(Stored records)
··········

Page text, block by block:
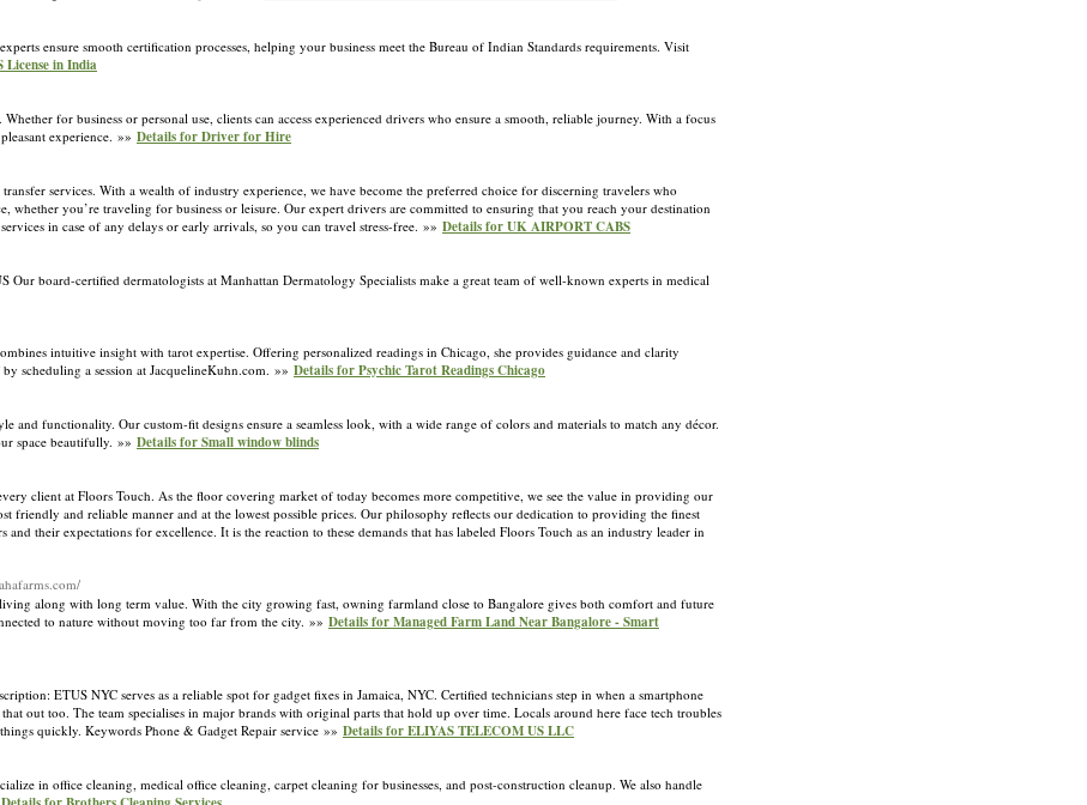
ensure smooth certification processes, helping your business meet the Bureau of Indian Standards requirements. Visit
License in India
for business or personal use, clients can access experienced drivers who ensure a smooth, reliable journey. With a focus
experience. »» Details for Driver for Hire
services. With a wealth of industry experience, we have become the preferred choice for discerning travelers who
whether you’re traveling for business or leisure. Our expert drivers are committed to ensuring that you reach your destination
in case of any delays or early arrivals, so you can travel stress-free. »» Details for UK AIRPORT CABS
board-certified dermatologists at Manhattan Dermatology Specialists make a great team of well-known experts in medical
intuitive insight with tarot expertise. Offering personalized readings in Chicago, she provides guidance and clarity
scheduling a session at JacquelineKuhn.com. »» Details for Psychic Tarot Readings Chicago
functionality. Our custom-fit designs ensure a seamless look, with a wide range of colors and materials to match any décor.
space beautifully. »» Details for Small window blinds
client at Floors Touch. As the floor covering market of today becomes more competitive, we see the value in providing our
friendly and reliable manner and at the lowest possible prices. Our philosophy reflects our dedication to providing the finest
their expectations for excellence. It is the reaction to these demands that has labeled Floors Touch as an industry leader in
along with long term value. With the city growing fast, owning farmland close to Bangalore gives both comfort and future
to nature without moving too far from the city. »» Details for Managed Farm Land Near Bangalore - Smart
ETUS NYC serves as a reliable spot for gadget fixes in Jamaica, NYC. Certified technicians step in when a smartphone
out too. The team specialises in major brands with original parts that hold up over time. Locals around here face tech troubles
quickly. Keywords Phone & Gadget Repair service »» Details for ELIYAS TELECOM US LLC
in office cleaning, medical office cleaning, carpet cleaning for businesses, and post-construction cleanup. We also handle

··········

- To do -
Of the entries above, transcribe exactly those lines that fall between the line containing "for business or personal" and the line containing "services. With a", together with those two lines.

- Completed task -
for business or personal use, clients can access experienced drivers who ensure a smooth, reliable journey. With a focus
experience. »» Details for Driver for Hire
services. With a wealth of industry experience, we have become the preferred choice for discerning travelers who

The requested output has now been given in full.